[Records for this task]
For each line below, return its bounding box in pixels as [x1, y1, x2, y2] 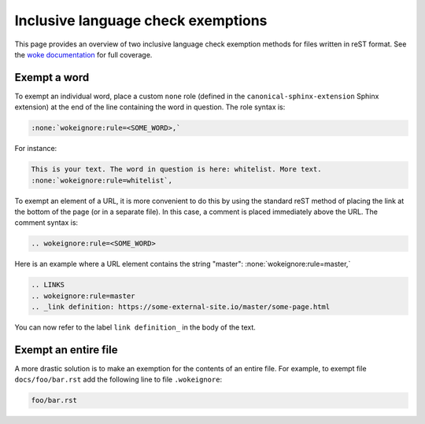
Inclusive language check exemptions [14, 12, 268, 29]
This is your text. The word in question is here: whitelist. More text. [31, 165, 322, 174]
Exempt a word [14, 71, 90, 84]
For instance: [14, 144, 57, 153]
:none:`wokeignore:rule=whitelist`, [31, 175, 173, 185]
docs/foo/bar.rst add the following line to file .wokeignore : [14, 374, 223, 385]
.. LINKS [31, 280, 65, 289]
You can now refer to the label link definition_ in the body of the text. [14, 323, 256, 332]
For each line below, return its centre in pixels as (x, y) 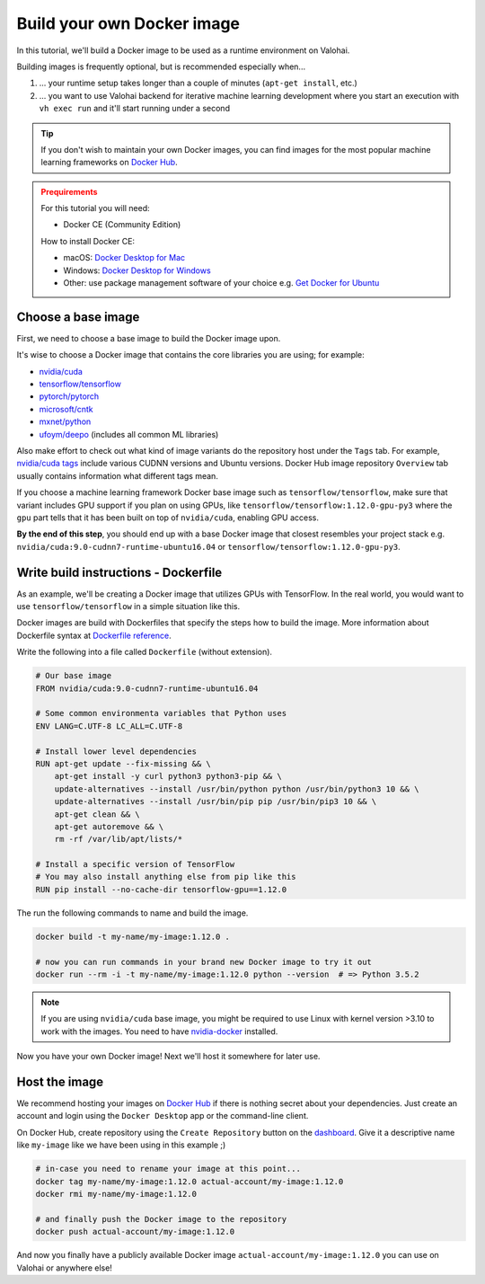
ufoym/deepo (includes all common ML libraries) (129, 434)
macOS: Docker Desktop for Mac (124, 258)
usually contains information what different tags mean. (118, 475)
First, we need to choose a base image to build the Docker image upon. (149, 338)
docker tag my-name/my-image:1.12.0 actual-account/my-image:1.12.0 (190, 1181)
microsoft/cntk (66, 409)
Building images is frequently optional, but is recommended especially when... (161, 66)
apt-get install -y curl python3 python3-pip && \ (168, 776)
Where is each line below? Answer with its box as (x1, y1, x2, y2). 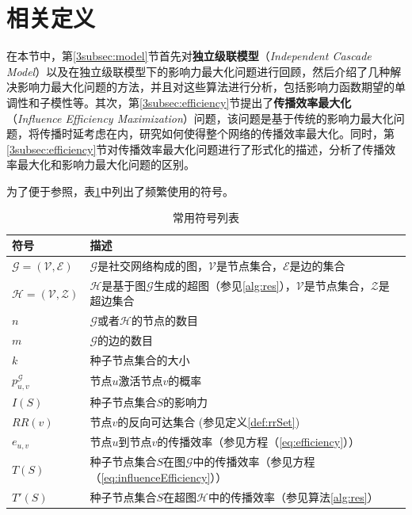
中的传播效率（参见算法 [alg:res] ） (208, 488, 379, 505)
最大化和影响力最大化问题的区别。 (17, 156, 195, 173)
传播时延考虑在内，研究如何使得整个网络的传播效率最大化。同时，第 (39, 125, 395, 142)
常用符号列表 (173, 209, 239, 226)
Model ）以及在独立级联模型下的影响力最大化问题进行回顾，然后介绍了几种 (6, 63, 391, 79)
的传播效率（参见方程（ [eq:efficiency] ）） (157, 433, 360, 449)
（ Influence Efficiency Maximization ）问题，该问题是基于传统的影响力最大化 (6, 109, 394, 126)
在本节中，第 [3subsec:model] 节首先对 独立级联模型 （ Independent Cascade (6, 48, 372, 64)
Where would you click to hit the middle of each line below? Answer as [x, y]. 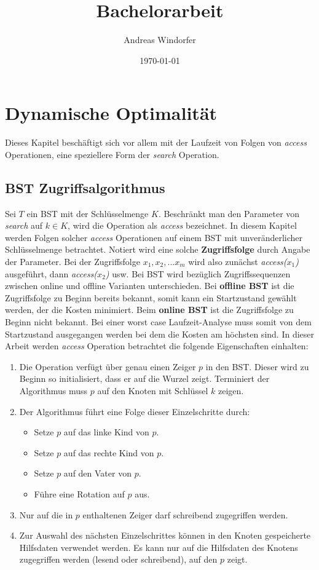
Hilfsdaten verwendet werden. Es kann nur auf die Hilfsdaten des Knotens [159, 547]
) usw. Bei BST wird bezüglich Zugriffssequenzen [198, 273]
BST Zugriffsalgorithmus [85, 187]
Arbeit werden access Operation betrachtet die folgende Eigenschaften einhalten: [157, 346]
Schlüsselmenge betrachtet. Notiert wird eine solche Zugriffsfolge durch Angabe [158, 249]
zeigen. [231, 390]
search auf [24, 225]
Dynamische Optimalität [111, 113]
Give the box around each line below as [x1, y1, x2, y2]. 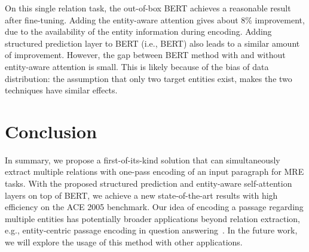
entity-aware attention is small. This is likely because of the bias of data [5, 60, 269, 72]
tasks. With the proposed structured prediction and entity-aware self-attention [5, 177, 292, 190]
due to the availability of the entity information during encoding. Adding [5, 25, 272, 38]
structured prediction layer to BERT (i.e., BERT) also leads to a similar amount [5, 37, 300, 49]
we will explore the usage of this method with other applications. [5, 236, 243, 248]
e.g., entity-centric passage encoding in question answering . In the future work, [5, 224, 298, 236]
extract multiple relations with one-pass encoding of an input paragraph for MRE [5, 165, 304, 178]
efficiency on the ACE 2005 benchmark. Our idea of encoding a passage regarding [5, 201, 304, 213]
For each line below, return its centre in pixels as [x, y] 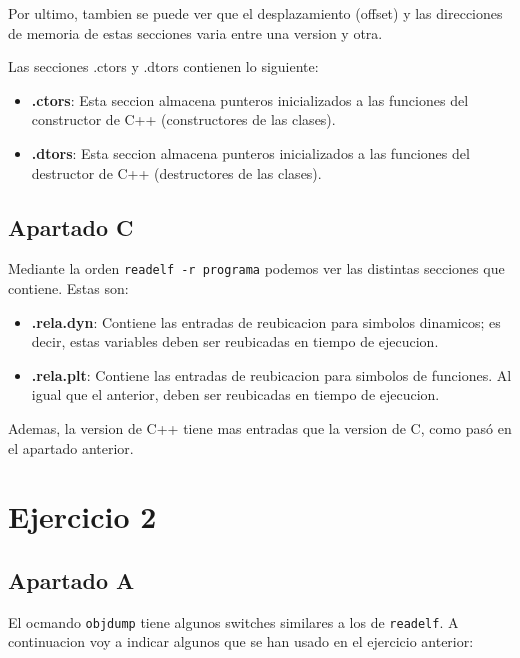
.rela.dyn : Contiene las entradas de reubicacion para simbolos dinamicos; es [266, 321]
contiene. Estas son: [68, 288]
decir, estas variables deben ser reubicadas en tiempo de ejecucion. [235, 341]
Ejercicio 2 [82, 516]
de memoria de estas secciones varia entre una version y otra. [195, 32]
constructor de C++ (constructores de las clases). [183, 119]
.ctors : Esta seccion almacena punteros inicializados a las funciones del [250, 99]
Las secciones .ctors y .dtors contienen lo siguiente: [163, 66]
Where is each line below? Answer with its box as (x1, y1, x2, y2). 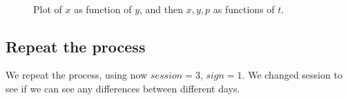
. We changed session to (242, 68, 342, 82)
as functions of (213, 1, 275, 16)
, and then (139, 1, 184, 16)
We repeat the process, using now (6, 68, 148, 82)
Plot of (33, 1, 62, 16)
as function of (74, 1, 132, 16)
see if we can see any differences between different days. (6, 81, 240, 95)
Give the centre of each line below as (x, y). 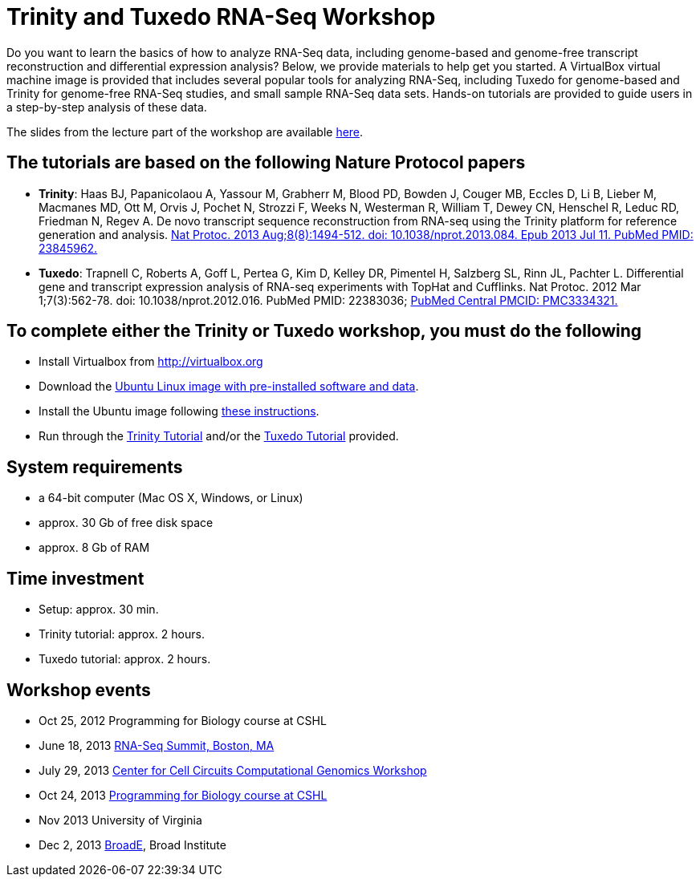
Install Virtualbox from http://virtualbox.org (151, 362)
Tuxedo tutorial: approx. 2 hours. (125, 659)
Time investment (75, 578)
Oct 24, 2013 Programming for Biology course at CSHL (183, 795)
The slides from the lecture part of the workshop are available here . (185, 132)
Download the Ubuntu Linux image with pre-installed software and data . (229, 387)
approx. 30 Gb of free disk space (126, 523)
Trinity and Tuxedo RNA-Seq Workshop (221, 17)
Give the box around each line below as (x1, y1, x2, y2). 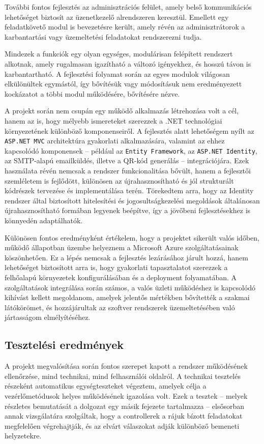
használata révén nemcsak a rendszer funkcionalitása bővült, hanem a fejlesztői (5, 165, 251, 176)
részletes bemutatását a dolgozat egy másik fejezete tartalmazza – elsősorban (5, 400, 245, 411)
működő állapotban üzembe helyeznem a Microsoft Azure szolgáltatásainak (5, 242, 239, 253)
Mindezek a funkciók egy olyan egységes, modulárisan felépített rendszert (5, 48, 233, 59)
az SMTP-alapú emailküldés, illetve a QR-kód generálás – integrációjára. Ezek (5, 155, 249, 166)
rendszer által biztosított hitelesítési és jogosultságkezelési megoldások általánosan (5, 195, 260, 205)
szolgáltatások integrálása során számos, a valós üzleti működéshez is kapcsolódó (5, 282, 256, 292)
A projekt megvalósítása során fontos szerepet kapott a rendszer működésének (5, 361, 248, 371)
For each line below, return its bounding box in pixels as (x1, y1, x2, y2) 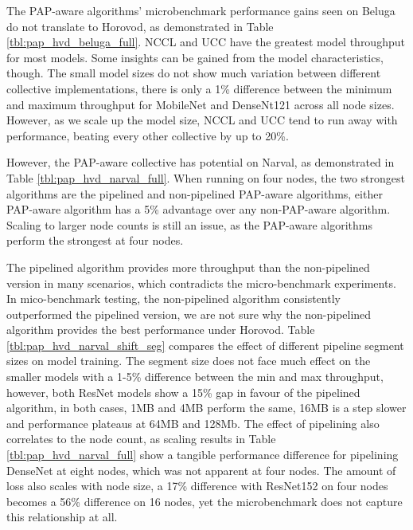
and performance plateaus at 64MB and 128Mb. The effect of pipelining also (6, 414, 380, 431)
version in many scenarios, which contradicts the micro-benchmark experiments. (6, 274, 396, 291)
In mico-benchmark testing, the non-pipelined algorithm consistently (6, 290, 341, 307)
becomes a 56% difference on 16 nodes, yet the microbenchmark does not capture (6, 493, 403, 509)
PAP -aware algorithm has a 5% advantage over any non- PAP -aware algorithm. (6, 201, 391, 218)
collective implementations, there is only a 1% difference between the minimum (6, 80, 392, 96)
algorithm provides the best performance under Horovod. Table (6, 321, 315, 338)
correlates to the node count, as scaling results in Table (6, 430, 276, 447)
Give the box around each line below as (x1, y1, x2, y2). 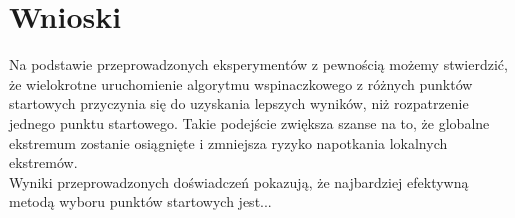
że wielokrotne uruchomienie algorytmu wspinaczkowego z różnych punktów (9, 73, 473, 94)
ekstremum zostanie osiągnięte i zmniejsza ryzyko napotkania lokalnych (9, 132, 448, 153)
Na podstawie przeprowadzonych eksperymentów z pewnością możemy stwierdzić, (9, 54, 508, 75)
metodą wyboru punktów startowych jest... (9, 191, 272, 212)
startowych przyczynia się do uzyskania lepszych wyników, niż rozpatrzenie (9, 93, 469, 114)
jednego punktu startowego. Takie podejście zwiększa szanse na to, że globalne (9, 112, 490, 133)
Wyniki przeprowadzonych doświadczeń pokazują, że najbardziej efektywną (9, 171, 469, 192)
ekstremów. (9, 152, 78, 173)
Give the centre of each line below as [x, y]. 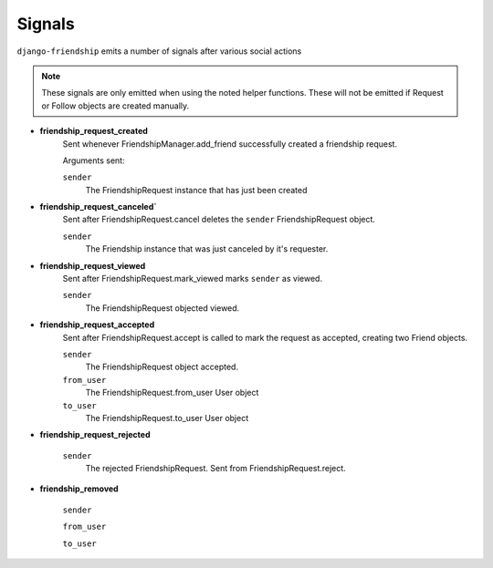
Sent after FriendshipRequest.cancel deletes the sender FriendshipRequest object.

[Activity] The total wanted is the number of lines in the entries above that contain "werden". Give it alone.

[Response to the task] 2